┌─ Entries supplied

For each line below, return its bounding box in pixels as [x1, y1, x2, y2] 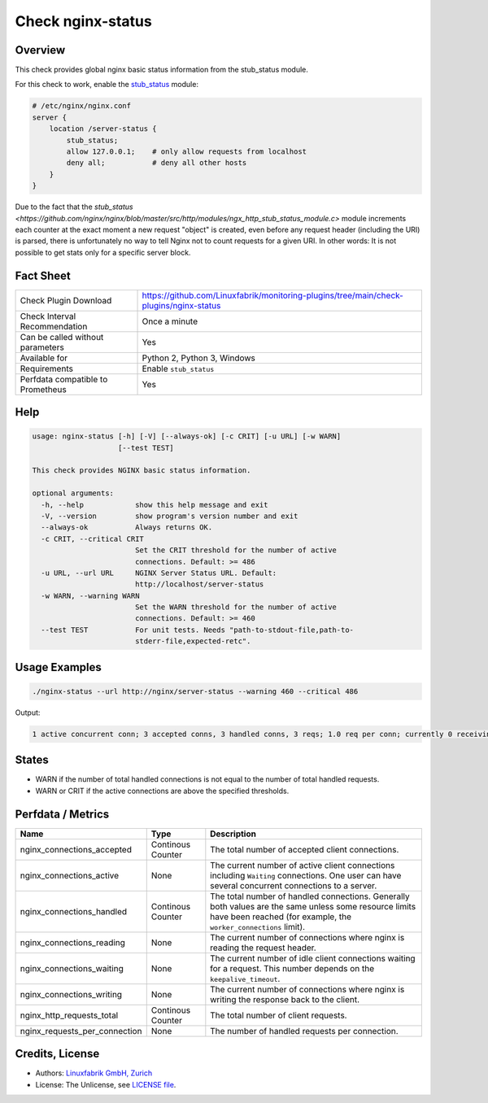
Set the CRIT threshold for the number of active [134, 546, 338, 555]
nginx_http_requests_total [20, 1009, 119, 1021]
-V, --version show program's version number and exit [41, 511, 298, 521]
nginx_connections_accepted [20, 844, 132, 855]
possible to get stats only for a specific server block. [15, 247, 191, 257]
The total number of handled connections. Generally [210, 891, 410, 902]
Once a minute [142, 316, 198, 327]
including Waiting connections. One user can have [210, 870, 402, 881]

└─

**How to complete this task:** From the records above, extract exactly and only the lines that begin at the line with "Set the CRIT" and stop after the line with "Once a minute [142, 316, 198, 327]".

**Your response:**
Set the CRIT threshold for the number of active [134, 546, 338, 555]
nginx_http_requests_total [20, 1009, 119, 1021]
-V, --version show program's version number and exit [41, 511, 298, 521]
nginx_connections_accepted [20, 844, 132, 855]
possible to get stats only for a specific server block. [15, 247, 191, 257]
The total number of handled connections. Generally [210, 891, 410, 902]
Once a minute [142, 316, 198, 327]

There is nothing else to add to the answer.